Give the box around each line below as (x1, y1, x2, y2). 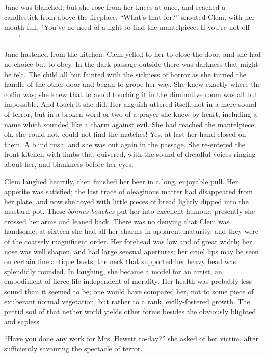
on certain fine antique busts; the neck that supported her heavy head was (4, 256, 236, 267)
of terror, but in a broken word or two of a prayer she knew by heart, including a (4, 108, 257, 119)
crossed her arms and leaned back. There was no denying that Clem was (4, 216, 230, 226)
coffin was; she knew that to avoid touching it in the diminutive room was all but (4, 88, 258, 99)
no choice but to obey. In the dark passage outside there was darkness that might (4, 58, 258, 69)
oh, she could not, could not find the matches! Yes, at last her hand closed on (4, 129, 246, 139)
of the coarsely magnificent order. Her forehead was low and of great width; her (4, 236, 252, 247)
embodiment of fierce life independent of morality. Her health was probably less (4, 276, 252, 287)
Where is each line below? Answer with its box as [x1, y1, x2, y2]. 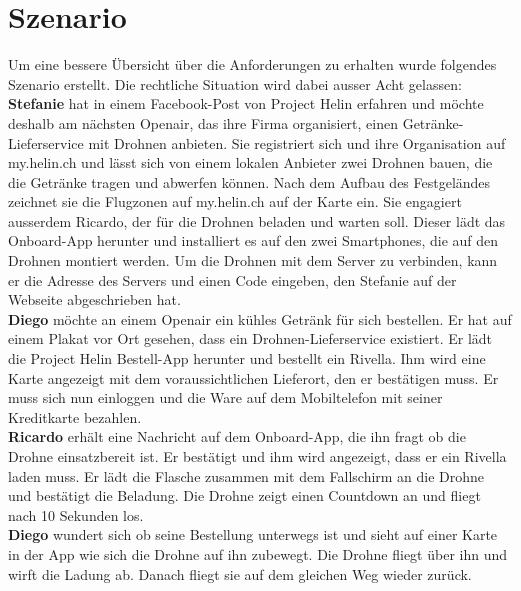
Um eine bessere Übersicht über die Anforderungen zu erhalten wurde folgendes [8, 54, 497, 75]
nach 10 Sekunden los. [8, 504, 144, 525]
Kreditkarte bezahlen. [8, 406, 142, 427]
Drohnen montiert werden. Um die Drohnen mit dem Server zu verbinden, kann [8, 250, 498, 271]
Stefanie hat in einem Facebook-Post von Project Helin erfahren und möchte [8, 93, 484, 114]
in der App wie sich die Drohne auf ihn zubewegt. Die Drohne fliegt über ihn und [8, 543, 508, 564]
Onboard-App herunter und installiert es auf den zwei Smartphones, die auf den [8, 230, 499, 251]
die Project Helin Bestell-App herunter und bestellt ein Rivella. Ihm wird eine [8, 348, 486, 369]
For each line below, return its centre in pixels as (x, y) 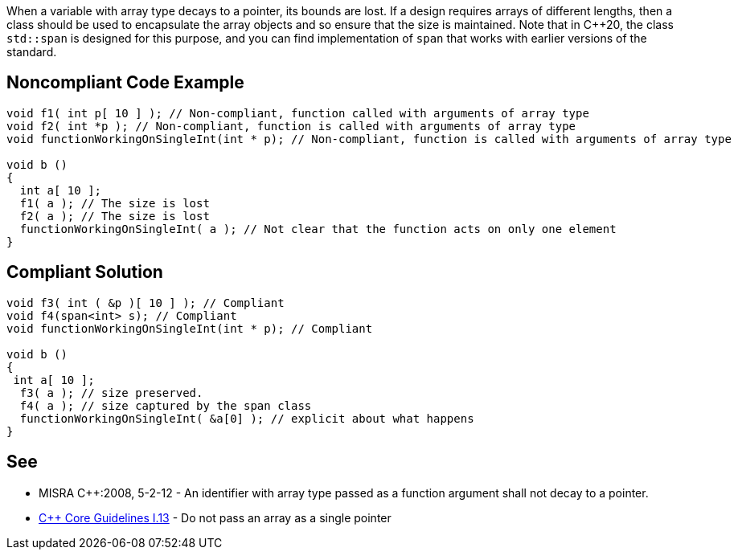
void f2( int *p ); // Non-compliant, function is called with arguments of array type (291, 126)
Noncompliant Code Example (125, 83)
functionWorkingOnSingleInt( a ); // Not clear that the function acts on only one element (318, 229)
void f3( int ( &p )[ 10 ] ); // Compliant (146, 303)
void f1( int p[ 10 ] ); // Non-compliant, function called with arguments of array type (298, 113)
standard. (32, 52)
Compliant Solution (85, 272)
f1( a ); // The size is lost (115, 203)
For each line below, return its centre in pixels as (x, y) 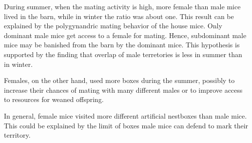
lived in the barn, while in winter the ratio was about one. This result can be (119, 16)
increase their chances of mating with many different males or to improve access (123, 90)
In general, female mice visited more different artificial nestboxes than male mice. (126, 115)
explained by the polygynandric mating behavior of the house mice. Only (113, 26)
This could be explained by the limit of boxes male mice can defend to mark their (126, 125)
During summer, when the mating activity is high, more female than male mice (122, 6)
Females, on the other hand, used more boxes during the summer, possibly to (119, 80)
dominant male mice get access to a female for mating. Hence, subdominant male (125, 35)
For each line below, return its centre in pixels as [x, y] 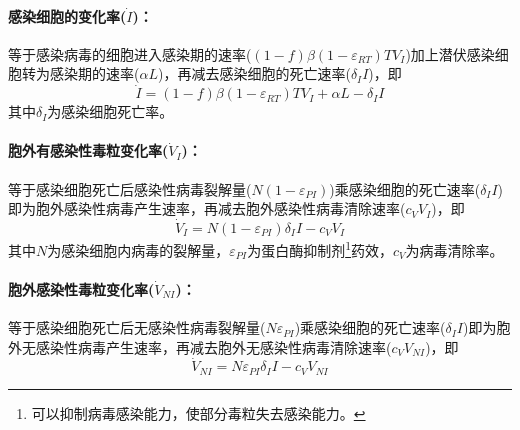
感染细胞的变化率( [67, 15]
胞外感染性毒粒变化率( [81, 288]
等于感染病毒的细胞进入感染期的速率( [130, 53]
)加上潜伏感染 [450, 53]
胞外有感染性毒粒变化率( [88, 150]
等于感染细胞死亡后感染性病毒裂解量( [130, 188]
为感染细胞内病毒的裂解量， [138, 249]
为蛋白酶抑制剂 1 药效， [320, 248]
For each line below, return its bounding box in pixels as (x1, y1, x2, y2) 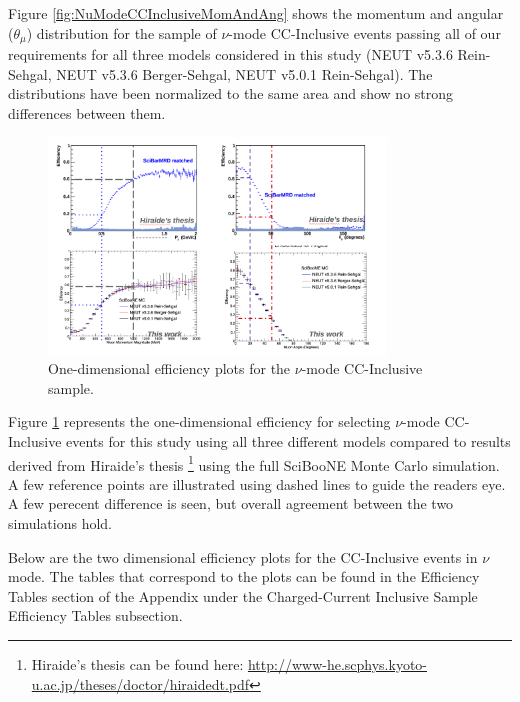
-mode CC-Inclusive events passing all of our (228, 22, 501, 43)
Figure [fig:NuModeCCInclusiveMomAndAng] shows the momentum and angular (8, 3, 504, 23)
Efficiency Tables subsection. (8, 605, 183, 626)
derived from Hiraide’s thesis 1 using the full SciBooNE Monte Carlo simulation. (8, 451, 500, 475)
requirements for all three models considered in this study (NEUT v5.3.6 (8, 44, 453, 65)
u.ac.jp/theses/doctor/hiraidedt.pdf (31, 673, 250, 694)
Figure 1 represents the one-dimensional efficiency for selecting (8, 411, 391, 432)
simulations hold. (8, 513, 113, 534)
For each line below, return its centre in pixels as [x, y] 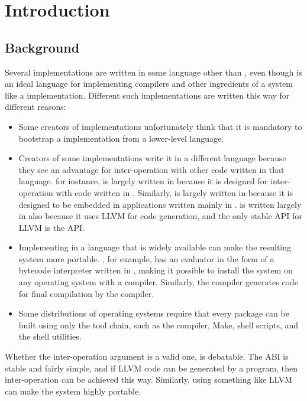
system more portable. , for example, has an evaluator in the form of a [146, 258]
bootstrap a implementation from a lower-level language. [121, 138]
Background [42, 47]
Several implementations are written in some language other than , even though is [153, 72]
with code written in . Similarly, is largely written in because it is [174, 192]
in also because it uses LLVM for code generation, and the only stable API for [160, 216]
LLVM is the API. [51, 227]
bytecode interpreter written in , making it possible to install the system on [156, 270]
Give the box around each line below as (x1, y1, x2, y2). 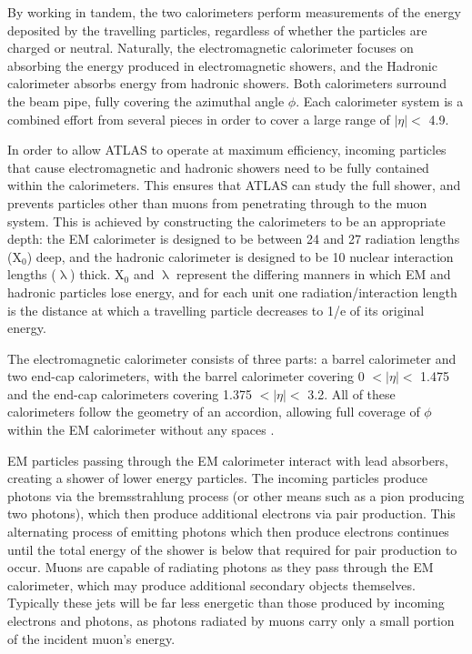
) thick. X (70, 265, 125, 284)
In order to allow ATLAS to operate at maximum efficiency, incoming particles (7, 140, 447, 159)
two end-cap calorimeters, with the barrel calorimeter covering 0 (7, 367, 365, 386)
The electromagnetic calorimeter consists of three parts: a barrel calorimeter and (7, 348, 457, 367)
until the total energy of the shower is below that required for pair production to (7, 539, 457, 558)
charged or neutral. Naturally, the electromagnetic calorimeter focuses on (7, 38, 414, 57)
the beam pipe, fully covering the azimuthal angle (7, 91, 285, 110)
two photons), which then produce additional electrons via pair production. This (7, 504, 456, 523)
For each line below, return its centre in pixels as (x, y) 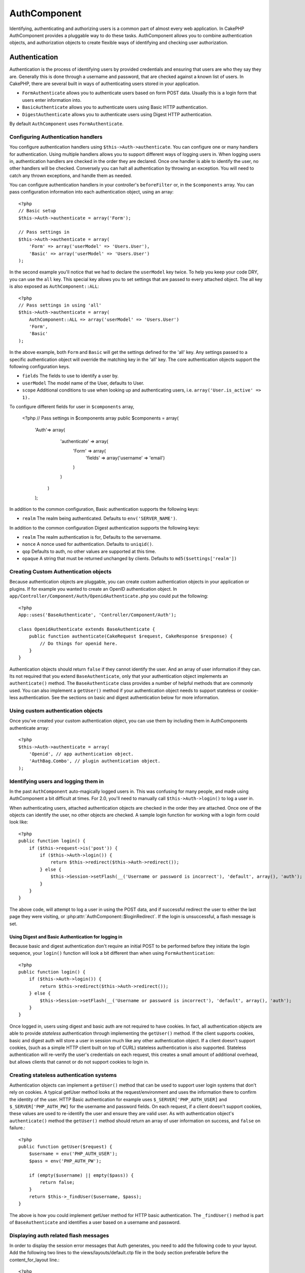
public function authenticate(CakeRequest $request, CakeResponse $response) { (131, 636)
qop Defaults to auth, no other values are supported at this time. (89, 551)
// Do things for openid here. (79, 643)
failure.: (17, 1128)
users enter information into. (52, 100)
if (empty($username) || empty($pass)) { (81, 1175)
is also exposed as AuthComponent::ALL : (54, 286)
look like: (19, 822)
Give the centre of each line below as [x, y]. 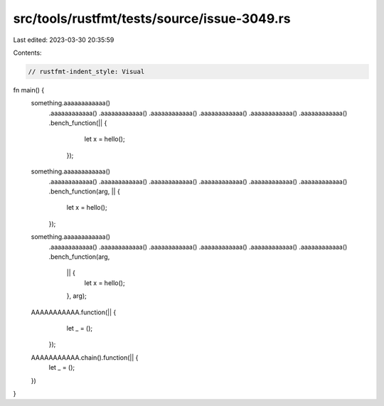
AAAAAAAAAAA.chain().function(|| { [85, 357]
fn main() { [29, 90]
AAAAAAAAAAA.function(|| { [74, 312]
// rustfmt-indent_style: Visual [86, 71]
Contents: [27, 53]
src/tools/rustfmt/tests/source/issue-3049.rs [152, 18]
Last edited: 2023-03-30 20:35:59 [64, 40]
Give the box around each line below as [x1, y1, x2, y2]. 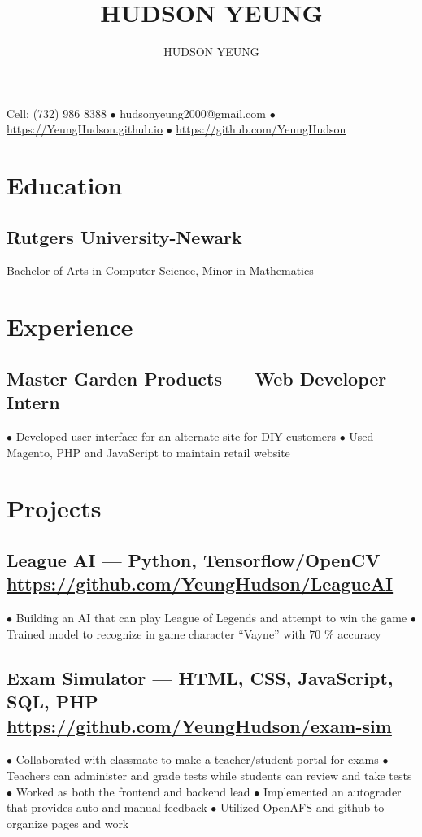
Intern [7, 390, 60, 415]
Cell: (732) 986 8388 [7, 104, 107, 121]
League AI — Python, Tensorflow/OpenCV [7, 547, 381, 572]
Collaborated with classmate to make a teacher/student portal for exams [15, 751, 379, 768]
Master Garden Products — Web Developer [7, 365, 387, 390]
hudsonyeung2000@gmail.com [120, 104, 266, 121]
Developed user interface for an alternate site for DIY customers [15, 428, 336, 445]
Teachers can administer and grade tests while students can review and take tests [7, 766, 412, 783]
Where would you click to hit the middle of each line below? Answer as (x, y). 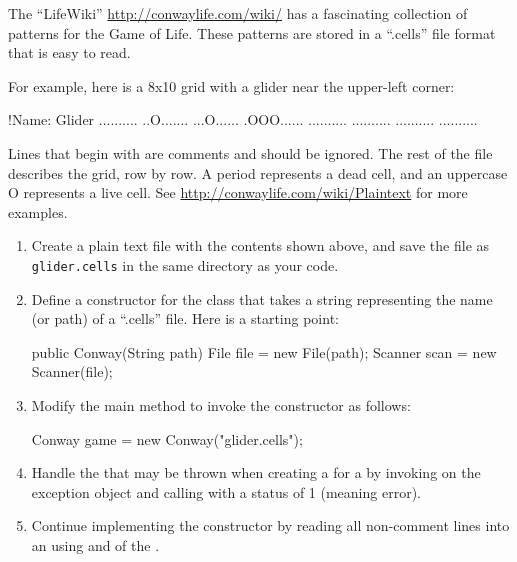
§ §
Problem statement
For the listing above, say how many lines hold the string "called". Give only that number.

Output below
2